The heterostructure semiconductors composed of the system AlGaAs/GaAs are presented as shown in Fig. 1 with GaAs as the well region and AlGaAs as the barrier region. Table 4 lists the calculated quasi-resonant energy and their associated quasi-lifetimes obtained for nanoscale AlGaAs/GaAs double-barrier structure for a = 5.0 nm, b = 2.0 nm, m₁ = 0.067, m₂ = m₁ + 0.083 × with x = 0.5, and a potential height V₀ = 0.5 eV. Our results are in good agreement with those obtained by the recently used numerical methods [29]. Figure 9 displays the dependence of the natural logarithm of transmission coefficients for Al_xGa_1-xAs/GaAs double-barrier structure upon resonant energy at T = 300 K for a = 5.0 nm, b = 2.0 nm, m₁ = 0.067, m₂ = m₁ + 0.083 × with Al mole fraction, x = 0.5, and V₀ = 0.5 eV. In Fig. 9 there are two resonant peaks appearing in the transmissivity for the value of the barrier thickness of 2.0 nm. The values of the resonant peaks and their associated lifetimes are given in Table 4. These values fairly agree well with that related to the complex energy technique and with the experimental values [29].

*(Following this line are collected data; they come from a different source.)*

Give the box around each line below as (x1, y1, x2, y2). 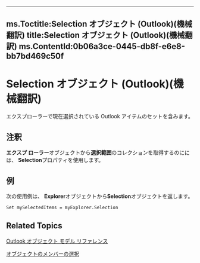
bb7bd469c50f (6, 51, 64, 62)
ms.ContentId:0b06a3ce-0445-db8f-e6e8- (18, 41, 186, 51)
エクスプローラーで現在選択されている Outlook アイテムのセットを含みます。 (6, 113, 193, 120)
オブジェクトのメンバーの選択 (6, 250, 79, 257)
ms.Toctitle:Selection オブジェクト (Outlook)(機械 (6, 19, 192, 29)
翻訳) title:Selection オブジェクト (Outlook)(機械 (6, 30, 185, 41)
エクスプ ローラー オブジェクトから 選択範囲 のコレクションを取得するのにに (6, 149, 190, 156)
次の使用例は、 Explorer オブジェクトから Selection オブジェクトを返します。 (6, 192, 193, 200)
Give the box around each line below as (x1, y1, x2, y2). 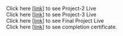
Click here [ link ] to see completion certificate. (6, 23, 117, 30)
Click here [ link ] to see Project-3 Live (6, 11, 96, 18)
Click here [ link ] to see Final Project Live (6, 17, 105, 24)
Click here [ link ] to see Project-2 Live (6, 5, 96, 12)
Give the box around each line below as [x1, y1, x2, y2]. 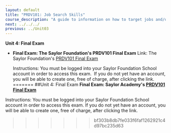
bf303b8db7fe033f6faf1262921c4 [94, 117, 166, 123]
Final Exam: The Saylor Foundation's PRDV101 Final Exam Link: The [12, 50, 157, 56]
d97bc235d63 [94, 123, 124, 129]
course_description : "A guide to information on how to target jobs [5, 17, 154, 22]
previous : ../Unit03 [5, 26, 49, 31]
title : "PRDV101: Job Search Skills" [5, 12, 85, 17]
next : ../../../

Table 4 Calculated quasi-resonant energy and quasi-lifetimes for AlGaAs/GaAs double-barrier heterostructures for a = 5.0 nm, m₁ = 0.067, m₂ = m₁ + 0.083 × with x = 0.5, and V₀ = 0.5 eV

Fig. 9

Natural logarithmic transmission coefficients for nanoscale AlGaAs/GaAs double-barrier heterostructures versus quasi-resonant energy at T = 300 K for a = 5.0 nm, b = 2.0 nm, m₁ = 0.067, m₂ = m₁ + 0.083 x, where x = 0.5, and V₀ = 0.5 eV

The obtained resonant energies and lifetimes for nanoscale AlGaAs/GaAs double-barrier heterostructures for another composition a = 5.0 nm, b = 5.0 nm, m₁ = m₂ = 0.067, and V₀ = 0.23 eV are listed in Table 5 and displayed in Fig. 10. Figure 10 depicts a single resonant peak that appears in the transmissivity for the barrier thickness of 5.0 nm. The resonant peak occurs at E₁ = 0.106 eV and its associated lifetime is τ₁ = 0.642 ps. The resonant energy calculated by the complex energy technique is 0.08 eV. The values computed by the two methods are very close to each other. The resonant lifetimes calculated by the complex energy technique is 0.64 ps and that found by the transfer matrix technique is 0.642 ps which are in good agreement with that calculated by Shao et al. [30]. The value of lifetime obtained by Sollner et al. [31] is 0.60 ps. Sollner et al. addressed that the high-frequency values measured with far IR lasers prove that the charge transport is faster than about 1.0 × 10^–13 s. The comparisons with both experimental and theoretical data confirm the validity of our results.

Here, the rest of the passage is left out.